About this exercise. While leaving the pictures out, set down only the lines from the one with "nearby? Contact us for a wide variety of" through the end of the records, exactly as they stand.
---------- Information given
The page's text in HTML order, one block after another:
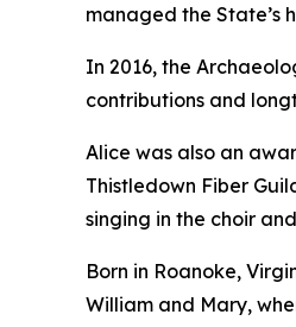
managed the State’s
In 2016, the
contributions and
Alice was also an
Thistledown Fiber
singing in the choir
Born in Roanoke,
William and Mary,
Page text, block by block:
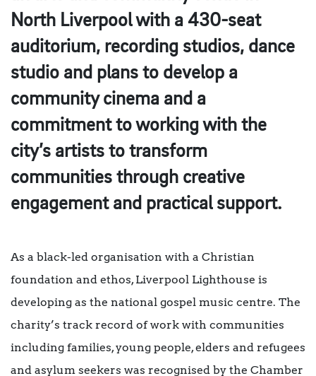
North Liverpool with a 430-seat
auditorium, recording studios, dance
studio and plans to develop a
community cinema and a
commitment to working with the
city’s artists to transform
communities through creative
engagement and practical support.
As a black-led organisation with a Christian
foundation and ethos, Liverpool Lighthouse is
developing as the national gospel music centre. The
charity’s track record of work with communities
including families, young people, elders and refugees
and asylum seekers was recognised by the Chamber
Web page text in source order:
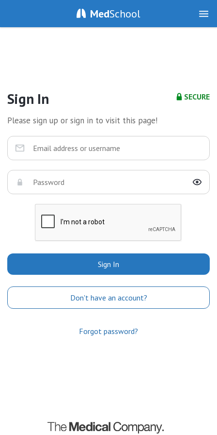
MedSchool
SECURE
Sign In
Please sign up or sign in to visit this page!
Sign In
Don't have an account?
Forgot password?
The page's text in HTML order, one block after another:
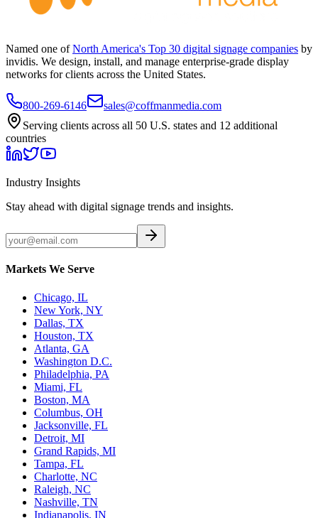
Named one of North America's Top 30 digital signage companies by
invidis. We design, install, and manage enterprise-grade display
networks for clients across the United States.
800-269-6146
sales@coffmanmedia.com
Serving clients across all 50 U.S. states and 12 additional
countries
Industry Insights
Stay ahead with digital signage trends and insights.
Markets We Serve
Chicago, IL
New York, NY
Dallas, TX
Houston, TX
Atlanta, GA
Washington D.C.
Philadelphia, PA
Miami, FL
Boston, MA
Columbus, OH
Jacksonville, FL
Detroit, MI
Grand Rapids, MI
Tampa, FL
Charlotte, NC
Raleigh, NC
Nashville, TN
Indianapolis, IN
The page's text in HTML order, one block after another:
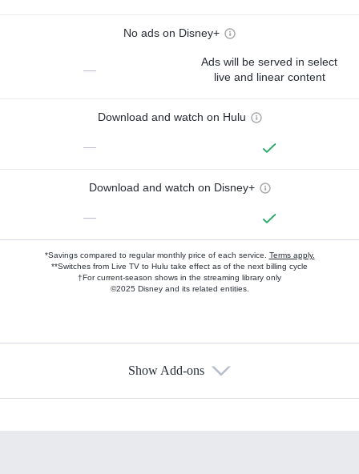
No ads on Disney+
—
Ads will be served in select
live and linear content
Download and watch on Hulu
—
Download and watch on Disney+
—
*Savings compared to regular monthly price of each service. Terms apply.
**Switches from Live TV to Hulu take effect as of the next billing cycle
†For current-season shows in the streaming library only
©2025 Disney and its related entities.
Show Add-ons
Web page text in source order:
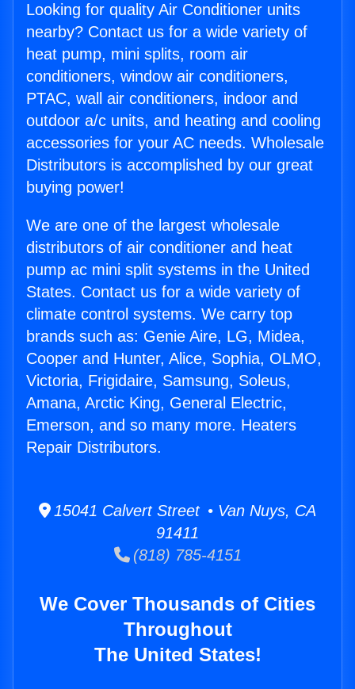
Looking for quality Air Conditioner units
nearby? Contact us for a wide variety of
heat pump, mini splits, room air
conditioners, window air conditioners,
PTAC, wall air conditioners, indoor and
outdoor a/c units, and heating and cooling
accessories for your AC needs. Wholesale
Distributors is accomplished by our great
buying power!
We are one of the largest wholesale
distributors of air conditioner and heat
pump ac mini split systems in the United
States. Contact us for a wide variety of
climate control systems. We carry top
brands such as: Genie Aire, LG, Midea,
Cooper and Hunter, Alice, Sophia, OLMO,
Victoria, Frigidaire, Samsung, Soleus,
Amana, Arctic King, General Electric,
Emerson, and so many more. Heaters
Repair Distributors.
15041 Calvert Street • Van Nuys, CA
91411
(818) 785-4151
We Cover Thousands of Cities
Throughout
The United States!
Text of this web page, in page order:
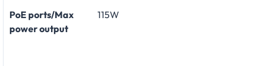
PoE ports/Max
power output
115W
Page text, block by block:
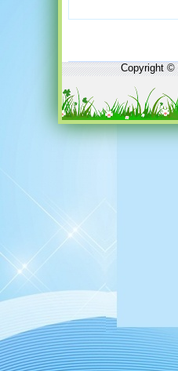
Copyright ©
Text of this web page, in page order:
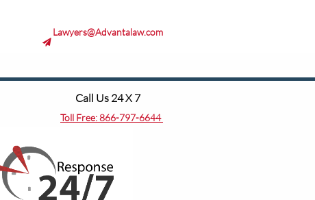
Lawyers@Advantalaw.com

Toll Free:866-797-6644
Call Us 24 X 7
--------------------
Response.
nearby? Contact us for a wide variety of
heat pump, mini splits, room air
conditioners, window air conditioners,
PTAC, wall air conditioners, indoor and
outdoor a/c units, and heating and cooling
accessories for your AC needs. Wholesale
Distributors is accomplished by our great
buying power!
We are one of the largest wholesale
distributors of air conditioner and heat
pump ac mini split systems in the United
States. Contact us for a wide variety of
climate control systems. We carry top
brands such as: Genie Aire, LG, Midea,
Cooper and Hunter, Alice, Sophia, OLMO,
Victoria, Frigidaire, Samsung, Soleus,
Amana, Arctic King, General Electric,
Emerson, and so many more. Heaters
Repair Distributors.
15041 Calvert Street • Van Nuys, CA
91411
(818) 785-4151
We Cover Thousands of Cities
Throughout
The United States!
Text of this web page, in page order:
PoE ports/Max
power output
115W
Page text, block by block:
Copyright ©
Text of this web page, in page order:
Lawyers@Advantalaw.com

Toll Free:866-797-6644
Call Us 24 X 7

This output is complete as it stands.